─── DATA FOR ANALYSIS ───

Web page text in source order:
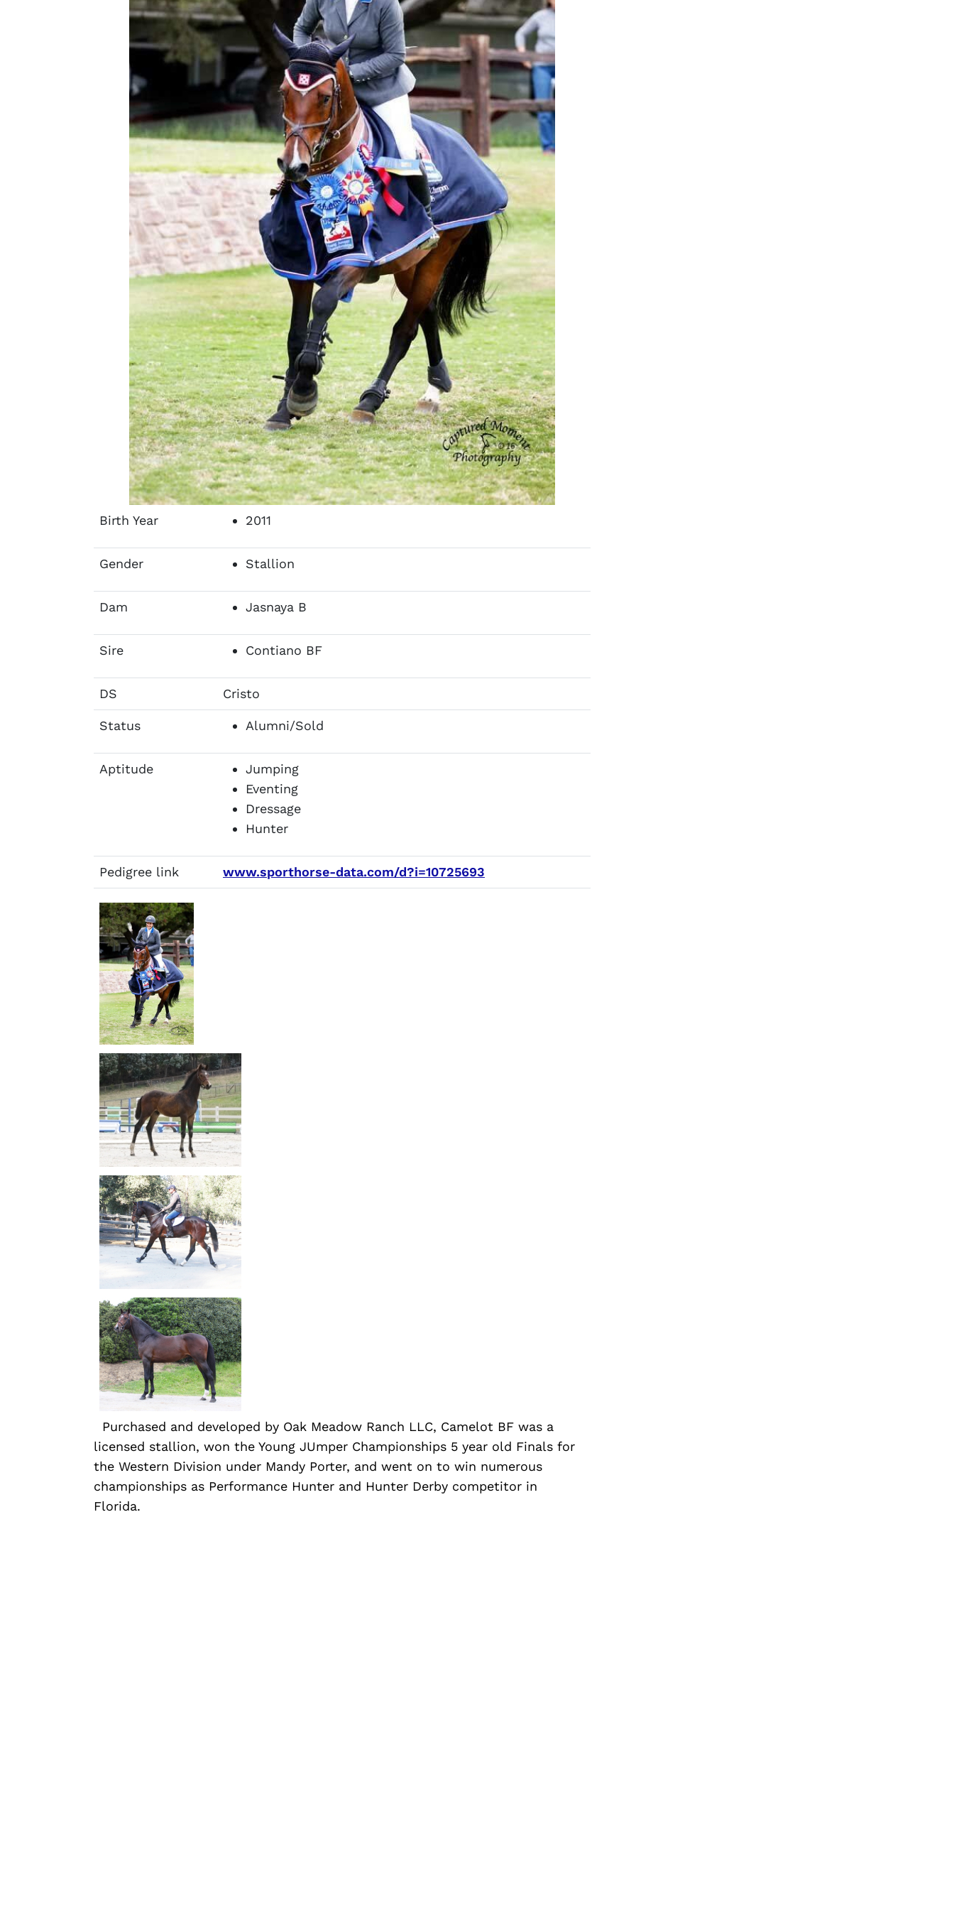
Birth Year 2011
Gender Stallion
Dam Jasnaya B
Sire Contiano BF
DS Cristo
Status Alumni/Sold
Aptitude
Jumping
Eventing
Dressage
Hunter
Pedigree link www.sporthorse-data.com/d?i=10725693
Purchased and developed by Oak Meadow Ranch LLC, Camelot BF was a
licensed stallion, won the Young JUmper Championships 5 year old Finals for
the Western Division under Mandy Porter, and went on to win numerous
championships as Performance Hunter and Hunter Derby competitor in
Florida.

───

■ EXERCISE: What you return should be the entries from above, unchanged and without their images.

■ SOLUTION TO THIS EXERCISE:
Web page text in source order:
Birth Year 2011
Gender Stallion
Dam Jasnaya B
Sire Contiano BF
DS Cristo
Status Alumni/Sold
Aptitude
Jumping
Eventing
Dressage
Hunter
Pedigree link www.sporthorse-data.com/d?i=10725693
Purchased and developed by Oak Meadow Ranch LLC, Camelot BF was a
licensed stallion, won the Young JUmper Championships 5 year old Finals for
the Western Division under Mandy Porter, and went on to win numerous
championships as Performance Hunter and Hunter Derby competitor in
Florida.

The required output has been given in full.